Column – ‘Articulating Value’, The Visual Artists’ News Sheet, September/October 2015

Joanne Laws
Articulating Value
Last year I was commissioned to write a report for 126 Artist-Run Gallery. ‘FOOTFALL: Articulating the value of artist-led organisations in Ireland’ collates a timely and ambitious body of research, initiated by 126 in response to a funding crisis the previous year which almost resulted in its closure (1).
FOOTFALL primarily provides much-needed quantitative and qualitative data on the ideologies; funding structures; programmes and audiences of diverse artist-led organisations in Ireland. With this research, we now have a clearer idea of why these organisations are established; their perceived strengths and who benefits from their activities. Secondly, the report gathers together relevant Irish and international research and discourse on issues across the arts and humanities, such as artistic labour and measuring non-economic value. Research in the Irish context on artist-led practice has been relatively sparse, however recent activity, such as a forthcoming EU funded publication on artist-led spaces and the reactivation of the Artist-led Archive (2) suggests a positive momentum.
Thirdly, and most striking for me, is the fact that the report highlights the interconnected nature of artist-led organisations with wider arts ecologies. Rather than utopian, counter-cultural projects, most artist-led spaces forge intrinsic links with their surrounding communities, as well as the regional, national and international arts scene. In this regard, they make valuable contributions and develop important groundwork, from which larger organisations and biennials frequently benefit.
Just as artist-led organisations are not isolated from the rest of the art world, neither are they shielded from the bureaucracy that vexes it, evident in the increasingly administrative nature of work cited by survey respondents volunteering in these organisations. With the recession, the time and effort devoted to grant-writing and funding applications appears to be increasing, in order to access the supports to ‘make art happen’. Concurrently, the main additional form of income cited by organisations is generated through studio rental and venue hire. Within 80% of the organisations surveyed, no one gets paid. However 60% indicated that they try to pay a fee to exhibiting artists. The multi-faceted and diverse nature of the labour occurring in these organisations – from curatorial research and technician work, to book-keeping and web design – is of particular interest, and there is certainly scope for further research on the contribution that artistic labour makes to the rise of the ‘polymath’ in the modern labour landscape.
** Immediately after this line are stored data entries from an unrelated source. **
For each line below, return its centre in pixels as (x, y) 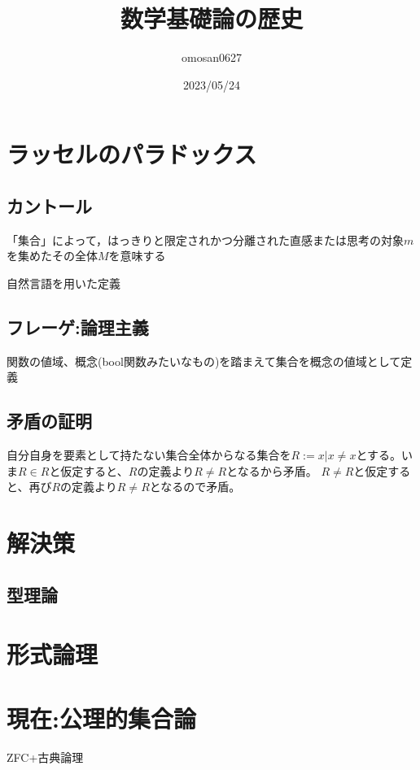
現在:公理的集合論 (101, 718)
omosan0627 (212, 57)
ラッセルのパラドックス (132, 154)
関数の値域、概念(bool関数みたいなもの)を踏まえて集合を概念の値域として (204, 361)
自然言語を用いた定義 (63, 283)
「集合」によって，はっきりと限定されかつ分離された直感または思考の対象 (205, 239)
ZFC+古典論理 (45, 757)
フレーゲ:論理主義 (78, 326)

Despite the research indicating that volunteers can benefit from working in artist-led spaces, it is my personal view that there should be more paid labour taking place in these organisations. However it would be up to organisations to mediate how this might work for them, perhaps avoiding divisive hierarchies by paying volunteers on an alternating, project basis for particular roles. The jaded expectation that we should work for free in the arts, has been suitably agitated during the economic recession, producing a palpable and useful anger within the sector.
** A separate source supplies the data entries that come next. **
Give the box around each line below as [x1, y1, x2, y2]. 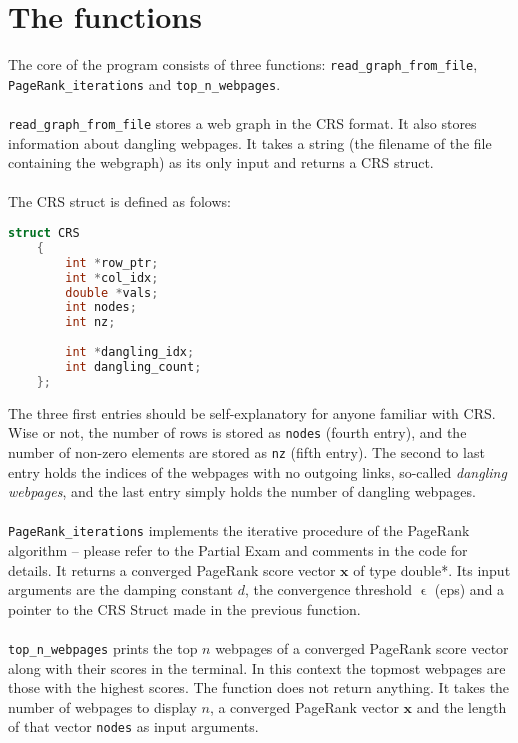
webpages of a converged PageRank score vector [215, 638, 509, 658]
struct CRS [8, 226, 80, 241]
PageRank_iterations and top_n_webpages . [8, 73, 281, 94]
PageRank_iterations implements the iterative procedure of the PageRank [8, 520, 470, 541]
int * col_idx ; [65, 270, 159, 285]
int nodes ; [65, 300, 137, 315]
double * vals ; [65, 285, 159, 300]
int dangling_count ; [65, 359, 202, 374]

With a gaping hole where Ireland’s National Cultural Policy should be, now might arguably be the ideal time to generate and gather as much relevant data as possible, in advance of the proposed phase of public consultation on Culture 2025. While influencing future policy-formation was never the main goal, the research process has illuminated the role that lobbying can play, in gaining recognition for a sector. In this regard, consensus at the FOOTFALL symposium suggested that a group formation for the artist sector would be too cumbersome and might compromise the diversity of individual models, while an over-arching ‘strategy’ seemed a more viable option.
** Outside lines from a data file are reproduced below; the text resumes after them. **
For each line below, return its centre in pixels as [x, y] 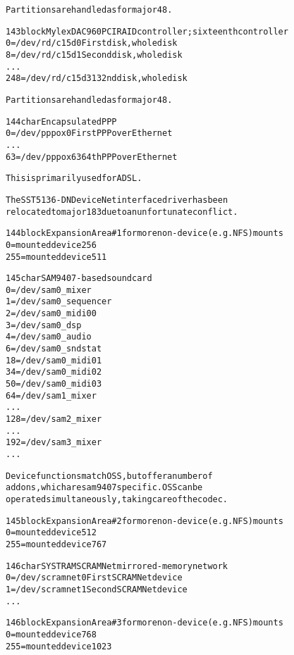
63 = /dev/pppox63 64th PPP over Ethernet [92, 157]
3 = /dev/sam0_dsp [44, 325]
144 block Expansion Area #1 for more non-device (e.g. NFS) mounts [145, 233]
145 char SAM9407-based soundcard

Post-FOOTFALL, 126 Artist-Run Gallery have embarked on Primary Resource, a year-long, curatorial project which furthers the working relationships developed with peer organisations during the course of the research, while returning the gallery’s focus back to practice-based exhibition-making (3). Catalyst Arts and Basic Space have already developed exhibitions and members’ shows in 126 in response to the findings of FOOTFALL.
Prior to FOOTFALL, 126 gallery successfully developed other research projects, such as Tracing Artists (4), and publications, such as the current 126 Quarterly Magazine series, marking the gallery’s 10 year anniversary. With the recent appointment of several PhD candidates to the 126 Board, it seems fitting to suggest that ongoing publishing and research activities might remain a worthwhile future trajectory for the gallery.
Joanne Laws is an arts writer based in Leitrim. She has previously written for publications such as: Art Monthly (UK), Art Papers (US), Cabinet (US) and Frieze (UK).
Note
- The FOOTFALL report is available as a free downloadable PDF on the 126 website. To purchase a hard copy, contact 126 Artist-Run Gallery at contact@126.ie
Initially devised and compiled by Megs Morley in 2006, the Artist-led Archive is a valuable database housed in NIVAL, which is currently on display as part of the ‘More Than one Maker’ exhibition at the Irish Museum of Modern Art (4th June- 12 July 2015). The archive is seeking the submission of new material from artist led organisations across Ireland.
3. The title ‘Primary Resource’ emerged during one of the research interviews, where ‘Using oneself as primary resource’ was raised as an important factor in the ‘high level of burn-out and fluctuating levels of enthusiasm within the sector’.
4.‘Tracing Artists’ is an ongoing research project initiated by 126, which aims to reconnect with artists and organisations who have worked with the gallery since it was established in 2005.